# Was given an antique Schwinn and don’t know where to start



## Webby_Dean (Jul 21, 2022)

I was given an antique Schwinn by a family member and they have relatively no info on it. I’m new to the Schwinn world, but after digging through catalogs, it appears to be a 1941 BA37-1. I looked for a serial number, but couldn’t find one; then again, I’m not sure where I’m supposed to be looking. If anyone could help provide some insight into what exactly I have I’d really appreciate it. Thanks!


----------



## SJ_BIKER (Jul 21, 2022)

Looks like a tankless model. Pretty basic .


----------



## rustNspokes (Jul 21, 2022)

The serial number should be on the underside of the bottom bracket shell.


----------



## Webby_Dean (Jul 21, 2022)

SJ_BIKER said:


> Looks like a tankless model. Pretty basic .
> 
> View attachment 1666487



Is that the BA37-1, or is there another name for that model?


----------



## Freqman1 (Jul 21, 2022)

Yep find the serial and we can give you a year. That bike has a whole lot of wrong parts on it so I wouldn't spend a lot of money. Should make a decent rider if you plan to keep it. V/r Shawn


----------



## bloo (Jul 21, 2022)

Yeah, look on the bottom bracket (under the crank). The frame and fork does look like it could be from around 1940-41. Most of the other parts are newer. Post a picture of the serial number and we can probably get close on the year of the frame if it is really a Schwinn (I think it is). Also post the tire size, both front and rear.

Welcome to the CABE!


----------



## HEMI426 (Jul 21, 2022)

Welcome to the Cabe.


----------



## rustNspokes (Jul 21, 2022)

I have to wonder why this frame didn't get the lead filler on the joints filed down. Typically Schwinns had a very nice and smooth finish. Maybe it was built first shift on monday, or last shift on friday?


----------



## Webby_Dean (Jul 21, 2022)

rustNspokes said:


> I have to wonder why this frame didn't get the lead filler on the joints filed down. Typically Schwinns had a very nice and smooth finish. Maybe it was built first shift on monday, or last shift on friday?

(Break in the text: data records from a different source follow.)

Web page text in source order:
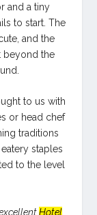
and a tiny
to start. The
and the
beyond the
to us with
or head chef
traditions
staples
to the level
Hotel

Someone on a different forum mentioned that and said maybe it had to do with WWII. I noticed that and wondered the same as you.


----------



## coasterbrakejunkie1969 (Jul 21, 2022)

rustNspokes said:


> I have to wonder why this frame didn't get the lead filler on the joints filed down. Typically Schwinns had a very nice and smooth finish. Maybe it was built first shift on monday, or last shift on friday?



I did not see that, it looks more like a repair.


----------



## Webby_Dean (Jul 21, 2022)

I really appreciate how helpful and welcoming everyone has been!


----------



## rustNspokes (Jul 21, 2022)

It's tough to see but in the third photo all the joints look pretty rough.


coasterbrakejunkie1969 said:


> I did not see that, it looks more like a repair.


----------



## Rivnut (Jul 21, 2022)

I’d say repair because Schwinn did very little in the way of bike production during the war.


----------



## GTs58 (Jul 21, 2022)

Rivnut said:


> I’d say repair because Schwinn did very little in the way of bike production during the war.




No Balloon models were produced during the war. Only Cycle Trucks and New Worlds. 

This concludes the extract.